The U.S. Senate Banking Committee has advanced the CLARITY Act on Thursday in a 15-9 vote, moving the crypto market structure bill closer to a full Senate vote after months of negotiations among lawmakers, the White House, crypto firms, banks and policy groups.
The vote drew support from all Republicans on the committee, along with Democratic Senators Ruben Gallego of Arizona and Angela Alsobrooks of Maryland. The bill is designed to create a federal framework for digital asset markets and divide oversight authority between the Securities and Exchange Commission and the Commodity Futures Trading Commission.

The House passed its version of the legislation last year, while the Senate Agriculture Committee advanced a related bill in January. The Senate Banking Committee version had been delayed after earlier disputes over stablecoin rewards, decentralized finance provisions and developer protections.
Senate Banking Committee Chair Tim Scott said the bill was needed because digital asset markets had operated for years in a regulatory gray zone. He said developers, entrepreneurs and investors had faced uncertainty while enforcement actions filled the gap left by Congress.
Senator Cynthia Lummis, chair of the Senate Banking Subcommittee on Digital Assets and one of the bill’s main advocates, said the CLARITY Act is needed to keep digital asset activity in the United States. She has argued that without clear rules, crypto companies will continue moving to jurisdictions where regulators offer clearer engagement.
Lummis said lawmakers have worked for months to build support for the bill and that most of the measure has broad agreement. She said unresolved issues can still be addressed as the bill moves toward the Senate floor.
Senator Thom Tillis also supported the bill, calling the committee-approved version a strong bipartisan compromise. He said more work remains in the coming weeks to improve the legislation before a final Senate vote.
The White House also supported the effort. Patrick Witt, a senior administration official involved in negotiations, said the bill reflects work by Treasury, the SEC, the CFTC and Senate staff. He said the legislation is meant to keep the United States competitive in global financial markets while adding consumer protection and anti-illicit finance rules.
Although Gallego voted to advance the bill, he said his future support depends on further progress on ethics language.

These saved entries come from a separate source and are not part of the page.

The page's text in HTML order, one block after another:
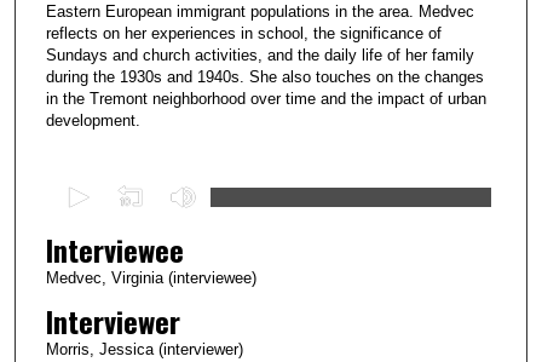
Eastern European immigrant populations in the area. Medvec
reflects on her experiences in school, the significance of
Sundays and church activities, and the daily life of her family
during the 1930s and 1940s. She also touches on the changes
in the Tremont neighborhood over time and the impact of urban
development.
e
c
o
n
Interviewee
Medvec, Virginia (interviewee)
Interviewer
Morris, Jessica (interviewer)
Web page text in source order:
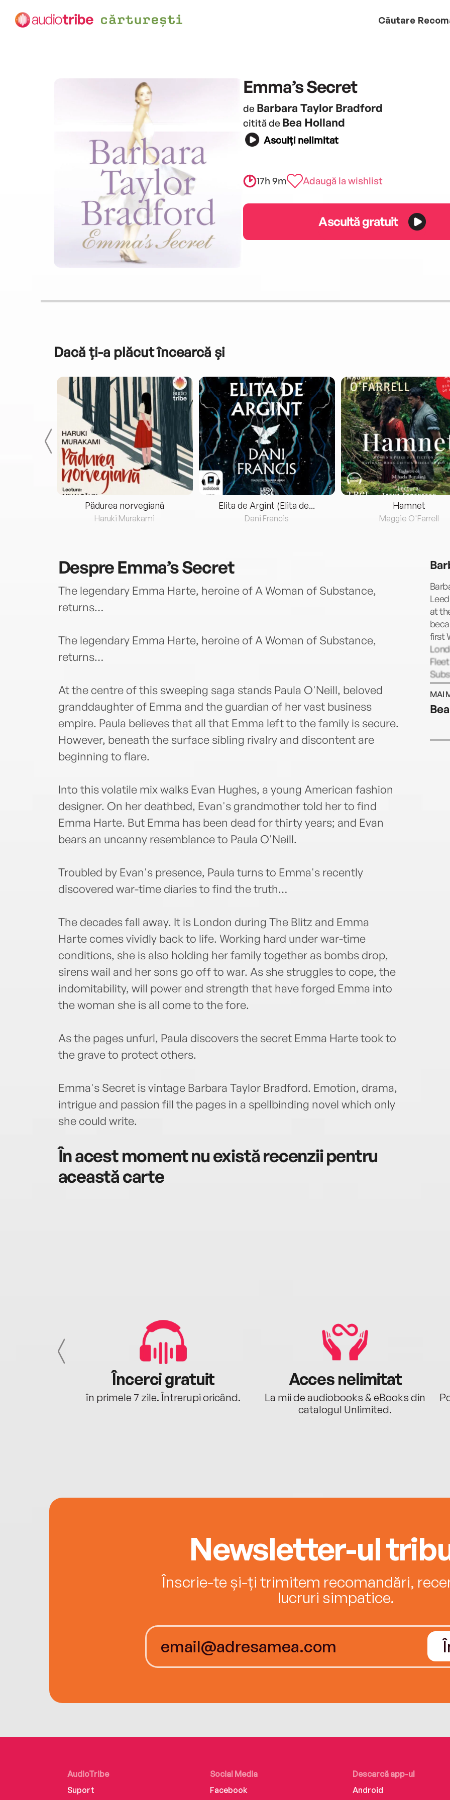
Căutare
Emma’s Secret
de Barbara Taylor Bradford
citită de Bea Holland
Asculți nelimitat
17h 9m Adaugă la wishlist
Ascultă gratuit
Dacă ți-a plăcut încearcă și
Pădurea norvegiană
Haruki Murakami
Elita de Argint (Elita de...
Dani Francis
Hamnet
Maggie O'Farrell
DespreEmma’s Secret
The legendary Emma Harte, heroine of A Woman of Substance,
returns…
The legendary Emma Harte, heroine of A Woman of Substance,
returns…
At the centre of this sweeping saga stands Paula O'Neill, beloved
granddaughter of Emma and the guardian of her vast business
empire. Paula believes that all that Emma left to the family is secure.
However, beneath the surface sibling rivalry and discontent are
beginning to flare.
Into this volatile mix walks Evan Hughes, a young American fashion
designer. On her deathbed, Evan's grandmother told her to find
Emma Harte. But Emma has been dead for thirty years; and Evan
bears an uncanny resemblance to Paula O'Neill.
Troubled by Evan's presence, Paula turns to Emma's recently
discovered war-time diaries to find the truth…
The decades fall away. It is London during The Blitz and Emma
Harte comes vividly back to life. Working hard under war-time
conditions, she is also holding her family together as bombs drop,
sirens wail and her sons go off to war. As she struggles to cope, the
indomitability, will power and strength that have forged Emma into
the woman she is all come to the fore.
As the pages unfurl, Paula discovers the secret Emma Harte took to
the grave to protect others.
Emma's Secret is vintage Barbara Taylor Bradford. Emotion, drama,
intrigue and passion fill the pages in a spellbinding novel which only
she could write.
În acest moment nu există recenzii pentru
această carte
at
first
time
90
was
her
MAI
Încerci gratuit
în primele 7 zile. Întrerupi oricând.
Acces nelimitat
La mii de audiobooks & eBooks din
catalogul Unlimited.
Newsletter-ul
Înscrie-te și-ți trimitem recomandări,
lucruri simpatice.
AudioTribe
Suport
Social Media
Facebook
Descarcă app-ul
Android
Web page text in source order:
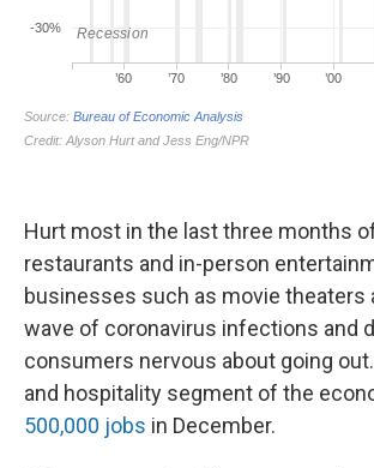
Hurt most in the last three months
restaurants and in-person
businesses such as movie theaters
wave of coronavirus infections and
consumers nervous about going
and hospitality segment of the
500,000 jobs in December.
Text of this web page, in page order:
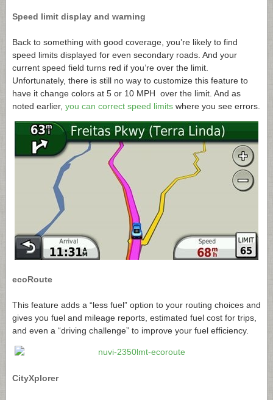
Speed limit display and warning
Back to something with good coverage, you’re likely to find
speed limits displayed for even secondary roads. And your
current speed field turns red if you’re over the limit.
Unfortunately, there is still no way to customize this feature to
have it change colors at 5 or 10 MPH over the limit. And as
noted earlier, you can correct speed limits where you see errors.
ecoRoute
This feature adds a “less fuel” option to your routing choices and
gives you fuel and mileage reports, estimated fuel cost for trips,
and even a “driving challenge” to improve your fuel efficiency.
CityXplorer
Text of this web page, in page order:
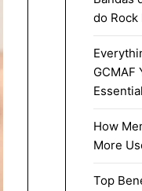
do
GCMAF
How
More
Top

He said guardrails preventing conflicts of interest for government officials remain a priority before the bill reaches the Senate floor.
Democrats have raised concerns about President Donald Trump and his family’s crypto ventures. Some have pushed for language that would limit the ability of the president, vice president, lawmakers and other federal officials to own, promote or profit from certain digital assets while in office.
An amendment from Senator Chris Van Hollen aimed to address those concerns, but it failed in a 13-11 vote. Gallego said the issue remains unresolved and could affect how he votes later.
Senator Mark Warner, who had worked with Republicans on parts of the bill, did not vote to advance it. During the hearing, he said he still wants to continue negotiations and reach a version that can pass with broader support.
A major debate during the markup centered on the Blockchain Regulatory Certainty Act provisions. The language is intended to clarify that non-custodial software developers are not money transmitters when they do not control user funds.
Crypto policy groups support that language, saying it protects open-source developers and infrastructure providers. Law enforcement groups have warned that overly broad protections could make it harder to prosecute criminals using decentralized finance tools.
Lawmakers including Senators Chuck Grassley and Catherine Cortez Masto worked on compromise language. The updated text allows criminal charges if a non-custodial developer acts with specific intent to move funds known to be tied to criminal activity.
Cortez Masto still raised concerns that the current bill could make financial crime cases harder to pursue. Some DeFi advocates also criticized a last-minute change to a Lummis amendment that removed language referencing BRCA from Section 301.
The bill now heads toward the full Senate, where more negotiations are expected. It will also need to be aligned with the Senate Agriculture Committee’s version and the House-passed bill before reaching the president’s desk.